[Questions below]
I try to reimplement UIScrollView for various reasons and noticed that the first touch location recorded through touchhesBegan and touchsMoved has one random jump , usually among the first ~ 5 events.
Currently this exception will cause my implementation to move the scroll content a few pixels before smooth tracking is achieved.
This means that even if the finger moves at a constant speed, the distances between touch events are not (close) constant (= first touch. Slowed event is delayed and therefore does not smoothly correspond to finger movement).
This does not happen if the finger rests on several cycles of events. In addition, when testing on the iPad and using a pencil without coalescing / predictive touches, the experience is smooth and no jumps occur.

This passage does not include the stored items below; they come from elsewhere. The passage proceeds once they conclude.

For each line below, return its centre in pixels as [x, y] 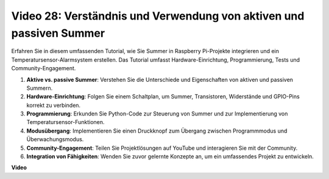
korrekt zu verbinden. [54, 105]
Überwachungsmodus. [55, 139]
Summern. [40, 88]
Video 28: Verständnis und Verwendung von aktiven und [158, 16]
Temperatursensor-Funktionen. [65, 122]
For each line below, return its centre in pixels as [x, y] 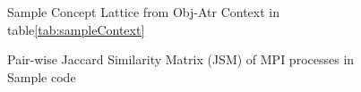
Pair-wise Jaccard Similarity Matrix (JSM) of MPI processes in [181, 59]
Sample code [42, 76]
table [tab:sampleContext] [76, 29]
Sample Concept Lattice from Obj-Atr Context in [143, 12]
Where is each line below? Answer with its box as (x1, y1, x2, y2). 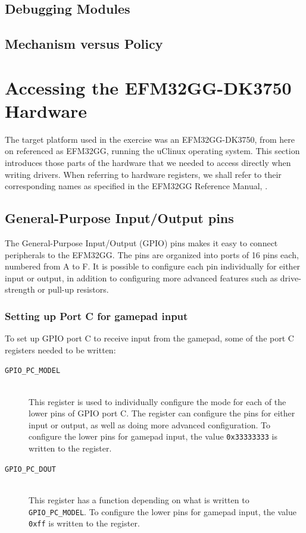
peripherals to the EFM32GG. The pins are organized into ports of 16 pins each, (5, 248, 299, 261)
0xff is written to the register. (29, 517, 140, 529)
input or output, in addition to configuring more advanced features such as (5, 271, 278, 284)
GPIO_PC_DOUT (5, 465, 56, 474)
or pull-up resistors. (38, 283, 109, 296)
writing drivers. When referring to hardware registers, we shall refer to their (5, 168, 282, 180)
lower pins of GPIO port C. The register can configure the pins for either (29, 407, 295, 419)
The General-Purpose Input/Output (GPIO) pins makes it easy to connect (5, 237, 278, 249)
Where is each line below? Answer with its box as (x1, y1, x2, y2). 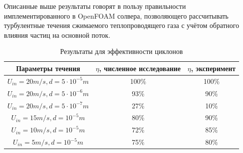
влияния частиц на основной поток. (4, 29, 111, 40)
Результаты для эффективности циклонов (60, 46, 183, 56)
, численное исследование (99, 63, 181, 73)
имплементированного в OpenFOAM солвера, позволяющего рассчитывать (4, 10, 229, 21)
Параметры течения (16, 63, 80, 73)
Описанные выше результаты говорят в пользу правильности (4, 1, 186, 11)
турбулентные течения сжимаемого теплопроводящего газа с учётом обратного (4, 20, 239, 30)
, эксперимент (191, 63, 236, 73)
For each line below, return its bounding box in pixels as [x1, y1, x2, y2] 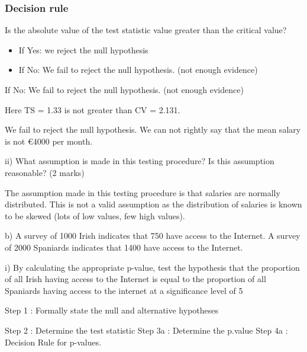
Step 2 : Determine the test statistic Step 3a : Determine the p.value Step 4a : [5, 324, 288, 336]
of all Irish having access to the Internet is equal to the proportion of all [5, 273, 266, 285]
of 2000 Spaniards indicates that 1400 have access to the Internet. [5, 241, 243, 253]
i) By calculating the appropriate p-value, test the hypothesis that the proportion [5, 261, 300, 273]
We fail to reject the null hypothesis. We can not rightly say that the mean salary [5, 123, 301, 136]
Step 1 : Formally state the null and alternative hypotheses [5, 304, 219, 316]
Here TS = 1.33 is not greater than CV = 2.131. [5, 103, 180, 116]
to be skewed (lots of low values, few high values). [5, 209, 185, 222]
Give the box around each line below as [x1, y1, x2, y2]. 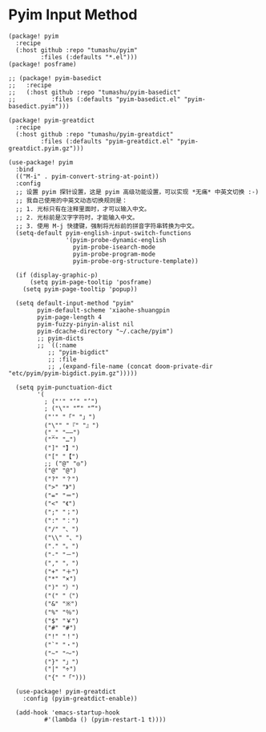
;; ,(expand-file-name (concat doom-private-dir [47, 362, 214, 370]
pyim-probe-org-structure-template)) [72, 257, 199, 265]
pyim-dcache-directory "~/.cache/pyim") [37, 327, 174, 335]
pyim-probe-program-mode [72, 250, 156, 258]
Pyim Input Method [8, 6, 138, 24]
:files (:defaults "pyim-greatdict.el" [40, 137, 174, 145]
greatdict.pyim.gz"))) [8, 144, 84, 152]
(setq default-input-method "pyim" [15, 299, 135, 307]

Based on this, I think the device needs a short amount of time to warm up before full 60 Hz touch tracking is available. Since the pencil will, even without a special pencil code, such as coalescing / prognostic, show no signs of a jump for the first few touches, it is reasonable to assume that the device heats up depending on the proximity of the tip to the screen (I remember this from some Apple presentations) combined with a higher sampling rate
Finally, using the simulator and trackpad to test this does not show any jumps at all, regardless of speed, supporting the wake-up phase for real iOS devices with finger input.
I could not find anything about this on the Internet, most likely, because I have no idea what to look for.